Das Gesicht ihres Sohnes, eingebrannt in ihren Verstand. Der Ausdruck seines Gesichts, als er die Worte sprach " Mami, mach , dass die bösen Männer gehen. Ich habe angst, Mami. Lass nicht zu ,dass sie uns wehtun." Kurz darauf wurden sie schon überfallen, 10:1. Sie hatten keine Chance. Und doch überlebte sie, ihr Junge vor ihren Augen ermordet, während sie sich an ihr begnüget. Nichts was sie ihr antun konnten war so schlimm wie die Schuld des Königs. Sie zurücklassen als Köder inmitten der Nacht, mit einem jungen der doch erst 4 war. Alles was sie seither wollte war Rache, um dann in Frieden sterben zu können. Nun sitzt sie da, weint bitterlich und hat keine Kraft. Sie streift seit einer Ewigkeit herum, ohne Zeitgefühl, ohne Familie, mit einem klaren Ziel. "Dieser elende Mann, das Leben meines Kindes um dem Volk einen Erfolg von 10 toten Monstern beweisen zu können. Wie er uns ausnutzte, das interessiert keinen solange die Ergebnisse stimmen.

"Das Leben meines Jungen für das Ego eines Soziopathen mit Macht."
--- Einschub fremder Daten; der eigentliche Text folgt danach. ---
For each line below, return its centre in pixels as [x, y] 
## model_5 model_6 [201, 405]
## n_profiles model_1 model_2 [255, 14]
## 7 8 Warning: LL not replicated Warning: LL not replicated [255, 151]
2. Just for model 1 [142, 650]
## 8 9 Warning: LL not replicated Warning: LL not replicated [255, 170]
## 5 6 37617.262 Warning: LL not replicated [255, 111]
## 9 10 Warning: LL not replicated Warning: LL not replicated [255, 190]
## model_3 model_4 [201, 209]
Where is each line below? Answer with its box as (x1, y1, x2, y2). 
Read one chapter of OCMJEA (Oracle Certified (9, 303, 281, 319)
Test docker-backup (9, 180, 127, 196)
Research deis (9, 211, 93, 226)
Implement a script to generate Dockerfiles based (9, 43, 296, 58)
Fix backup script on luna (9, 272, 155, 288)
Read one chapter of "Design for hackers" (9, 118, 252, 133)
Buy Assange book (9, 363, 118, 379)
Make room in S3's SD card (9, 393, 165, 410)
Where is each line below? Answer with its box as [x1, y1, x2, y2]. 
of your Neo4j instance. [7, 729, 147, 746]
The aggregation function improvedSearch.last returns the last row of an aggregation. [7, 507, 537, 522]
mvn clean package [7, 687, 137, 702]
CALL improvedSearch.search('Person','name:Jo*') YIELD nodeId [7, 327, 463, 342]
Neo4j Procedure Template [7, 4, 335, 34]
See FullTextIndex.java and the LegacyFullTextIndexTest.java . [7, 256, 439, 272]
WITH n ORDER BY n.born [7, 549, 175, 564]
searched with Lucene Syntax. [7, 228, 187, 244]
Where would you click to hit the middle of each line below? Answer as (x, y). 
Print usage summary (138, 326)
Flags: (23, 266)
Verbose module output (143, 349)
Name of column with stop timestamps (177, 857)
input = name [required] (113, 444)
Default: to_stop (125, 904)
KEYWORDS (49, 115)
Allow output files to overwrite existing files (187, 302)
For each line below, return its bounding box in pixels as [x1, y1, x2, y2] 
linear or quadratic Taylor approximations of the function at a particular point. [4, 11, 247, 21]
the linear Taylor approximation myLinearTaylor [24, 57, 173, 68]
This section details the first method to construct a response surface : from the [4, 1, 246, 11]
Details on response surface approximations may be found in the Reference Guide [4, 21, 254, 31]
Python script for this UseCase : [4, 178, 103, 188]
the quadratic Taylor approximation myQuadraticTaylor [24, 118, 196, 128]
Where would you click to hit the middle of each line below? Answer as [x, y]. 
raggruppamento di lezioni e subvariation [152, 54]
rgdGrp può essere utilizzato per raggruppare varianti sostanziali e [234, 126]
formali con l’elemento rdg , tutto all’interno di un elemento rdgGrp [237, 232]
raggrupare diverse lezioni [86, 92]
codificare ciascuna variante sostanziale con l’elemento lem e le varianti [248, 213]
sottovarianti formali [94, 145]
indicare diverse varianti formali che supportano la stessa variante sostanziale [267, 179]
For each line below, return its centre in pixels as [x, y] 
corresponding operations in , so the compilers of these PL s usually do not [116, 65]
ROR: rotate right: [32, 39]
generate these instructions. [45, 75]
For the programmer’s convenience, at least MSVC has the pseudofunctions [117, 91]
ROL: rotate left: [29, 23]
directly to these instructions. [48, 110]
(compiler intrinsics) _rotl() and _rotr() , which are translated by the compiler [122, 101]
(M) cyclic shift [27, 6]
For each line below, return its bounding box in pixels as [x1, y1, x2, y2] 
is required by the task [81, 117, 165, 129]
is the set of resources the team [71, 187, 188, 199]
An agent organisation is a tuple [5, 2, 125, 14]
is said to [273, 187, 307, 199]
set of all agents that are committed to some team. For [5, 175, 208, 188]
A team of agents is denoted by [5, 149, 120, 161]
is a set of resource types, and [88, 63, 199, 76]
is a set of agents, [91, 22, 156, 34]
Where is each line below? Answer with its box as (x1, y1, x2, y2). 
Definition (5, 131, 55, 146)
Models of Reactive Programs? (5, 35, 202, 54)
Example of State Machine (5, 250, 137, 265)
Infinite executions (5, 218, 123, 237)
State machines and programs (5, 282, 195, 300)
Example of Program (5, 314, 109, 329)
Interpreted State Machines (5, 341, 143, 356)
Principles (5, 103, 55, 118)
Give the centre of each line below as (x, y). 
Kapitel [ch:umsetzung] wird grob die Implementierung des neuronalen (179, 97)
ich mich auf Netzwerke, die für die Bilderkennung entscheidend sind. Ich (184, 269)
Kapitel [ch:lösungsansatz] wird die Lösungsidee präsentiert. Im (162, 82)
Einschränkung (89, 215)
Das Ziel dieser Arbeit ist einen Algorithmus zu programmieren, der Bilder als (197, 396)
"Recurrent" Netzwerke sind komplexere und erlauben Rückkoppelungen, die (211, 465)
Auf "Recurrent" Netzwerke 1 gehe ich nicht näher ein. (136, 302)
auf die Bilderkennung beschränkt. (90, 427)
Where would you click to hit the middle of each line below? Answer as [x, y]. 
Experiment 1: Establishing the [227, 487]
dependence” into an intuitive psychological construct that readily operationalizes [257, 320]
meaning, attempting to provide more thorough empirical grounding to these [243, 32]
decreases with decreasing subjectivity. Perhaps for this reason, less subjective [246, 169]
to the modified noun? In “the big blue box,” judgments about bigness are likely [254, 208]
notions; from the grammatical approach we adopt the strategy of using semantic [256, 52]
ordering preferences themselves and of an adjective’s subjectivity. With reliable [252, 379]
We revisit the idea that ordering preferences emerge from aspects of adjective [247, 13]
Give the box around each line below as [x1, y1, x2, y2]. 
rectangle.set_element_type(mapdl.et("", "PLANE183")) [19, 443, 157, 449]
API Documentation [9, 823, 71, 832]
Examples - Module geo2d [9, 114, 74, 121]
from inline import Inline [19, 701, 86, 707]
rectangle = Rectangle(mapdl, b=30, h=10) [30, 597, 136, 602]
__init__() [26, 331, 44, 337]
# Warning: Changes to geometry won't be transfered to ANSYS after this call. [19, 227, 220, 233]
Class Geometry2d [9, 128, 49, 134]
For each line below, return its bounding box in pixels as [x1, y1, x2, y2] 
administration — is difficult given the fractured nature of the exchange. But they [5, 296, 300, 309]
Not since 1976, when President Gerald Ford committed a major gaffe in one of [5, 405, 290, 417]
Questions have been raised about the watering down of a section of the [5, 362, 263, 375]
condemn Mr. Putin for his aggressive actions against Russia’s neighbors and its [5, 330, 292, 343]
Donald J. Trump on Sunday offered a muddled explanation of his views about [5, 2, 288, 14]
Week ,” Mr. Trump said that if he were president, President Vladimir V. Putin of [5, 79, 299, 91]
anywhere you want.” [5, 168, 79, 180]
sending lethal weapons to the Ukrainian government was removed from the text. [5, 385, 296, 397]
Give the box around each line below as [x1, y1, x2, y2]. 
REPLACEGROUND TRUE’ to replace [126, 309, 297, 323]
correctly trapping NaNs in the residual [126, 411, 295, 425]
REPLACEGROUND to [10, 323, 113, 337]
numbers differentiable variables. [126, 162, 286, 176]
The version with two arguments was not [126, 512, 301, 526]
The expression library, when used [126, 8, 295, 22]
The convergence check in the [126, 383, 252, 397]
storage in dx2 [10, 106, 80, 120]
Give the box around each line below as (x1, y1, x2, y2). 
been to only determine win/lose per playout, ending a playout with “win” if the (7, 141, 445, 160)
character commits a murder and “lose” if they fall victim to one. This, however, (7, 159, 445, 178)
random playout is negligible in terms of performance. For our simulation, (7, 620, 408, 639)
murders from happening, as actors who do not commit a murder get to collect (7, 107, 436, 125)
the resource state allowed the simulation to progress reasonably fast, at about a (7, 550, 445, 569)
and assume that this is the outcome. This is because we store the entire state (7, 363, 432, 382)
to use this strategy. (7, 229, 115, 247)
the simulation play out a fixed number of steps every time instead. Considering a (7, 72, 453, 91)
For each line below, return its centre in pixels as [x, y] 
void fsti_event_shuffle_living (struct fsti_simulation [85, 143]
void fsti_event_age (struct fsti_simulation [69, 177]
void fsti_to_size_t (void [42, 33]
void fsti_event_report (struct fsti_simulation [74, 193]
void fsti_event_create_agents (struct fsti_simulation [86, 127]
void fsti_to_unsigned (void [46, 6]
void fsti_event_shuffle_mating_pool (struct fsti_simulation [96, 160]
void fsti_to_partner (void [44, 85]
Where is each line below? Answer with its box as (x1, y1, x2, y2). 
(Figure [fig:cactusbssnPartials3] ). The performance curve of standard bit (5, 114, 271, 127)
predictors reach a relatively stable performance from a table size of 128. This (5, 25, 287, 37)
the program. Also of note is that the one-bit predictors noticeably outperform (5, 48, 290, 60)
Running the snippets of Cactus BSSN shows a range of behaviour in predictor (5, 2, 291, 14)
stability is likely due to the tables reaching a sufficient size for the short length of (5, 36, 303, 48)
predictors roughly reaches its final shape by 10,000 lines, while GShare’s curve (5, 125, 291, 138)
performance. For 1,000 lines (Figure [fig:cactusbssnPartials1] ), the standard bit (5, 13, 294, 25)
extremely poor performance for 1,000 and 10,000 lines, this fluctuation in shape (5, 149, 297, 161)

Bei Tag schlief sie so gut sie konnte, hoch auf Bäumen und in Höhlen, die auf ihrem Weg lagen. Bei Nacht bewegte sie sich Vorwärts, ohne ein genaues Ziel vor Augen zu haben.
Getrieben von dem Hass und dem Schmerz, dessen Schuld sie im ach so weisen König sieht.
Ein verlogener Mann, der Kinderseelen mit seinen Taten in den Tod verbannt.
Nach einigen Wochen führt es sie durch ein kleines Dorf. Die Spuren der Verwüstung schienen frisch zu sein. Verbrannte Häuser, die immer noch schwarz rauchten . Berge von Toten, die auf einander geworfen wurden, als seien diese nicht mehr als Abfall.
Der Gestank des Blutes wehte noch frisch in der Luft, man konnte die Anwesenheit des Todes mit jedem Schritt spüren.
Hildur schwor sich innerlich, dass sie alles tun würde, um dieses sinnlose Blut vergießen zu beenden. Jede Führungsperson, die Kämpfen lässt, aber nicht selbst kämpft, sollte dafür büßen.
Es wurde immer stiller. Nur das Knistern der ausgehenden Brände in einer Symphonie mit dem leisen Pfeifen des Windes. Hildurs Herz brannte vor Rage, ihre Fäuste so fest geballt, dass ihre Haut einige Grade farbloser wurde.
Inmitten des Traueraktes stand sie nun, nicht mehr fähig auch nur eine Träne zu vergießen, als sie ein leises Flüstern vernahm.
Mit der Hand am Griff ihres Schwertes,  jeden Moment bereit zur Verteidigung, folgte sie dem Flüstern. Ihre Schritte führten sie zu einem 5 Meter hohen Leichenhaufen. Je klarer die Stimme wurde, desto nervöser wurden auch Hildurs Hände.
Sie kletterte über die erstarrten Körper, die immer mehr an Wärme verloren. Der Übergriff konnte also wirklich nicht lange her sein. Und dort hörte sie es, das gurgelnde Läuten einer Stimme, die dabei war zu versagen. Sie räumte den Weg frei, bis ihre Blicke auf das Gesicht eines Jungen fiel. Dieser trug den Schmerz einer Nation in seinen Augen. Seine eine Hand fest an seine Seite drückend, die andere nach Hildur greifend, erweckte er in ihr Emotionen, die sie versuchte zu betäuben.
In kompletter Starre kniete sie nun vor ihm, kaum atmend und erschüttert. Die Finger des Jungen griffen nach ihrem Arm..er versuchte zu sprechen, scheitert jedoch. Man hörte bloß das Gurgeln seines Blutes in seinem Hals. Jedes seiner  Atemzüge fühlten sich an wie lodernde Flammen, die seinen ganzen Körper benetzten. Sein einziger Gedanke beinhaltete die Hoffnung, dass es bald vorbei sein würde.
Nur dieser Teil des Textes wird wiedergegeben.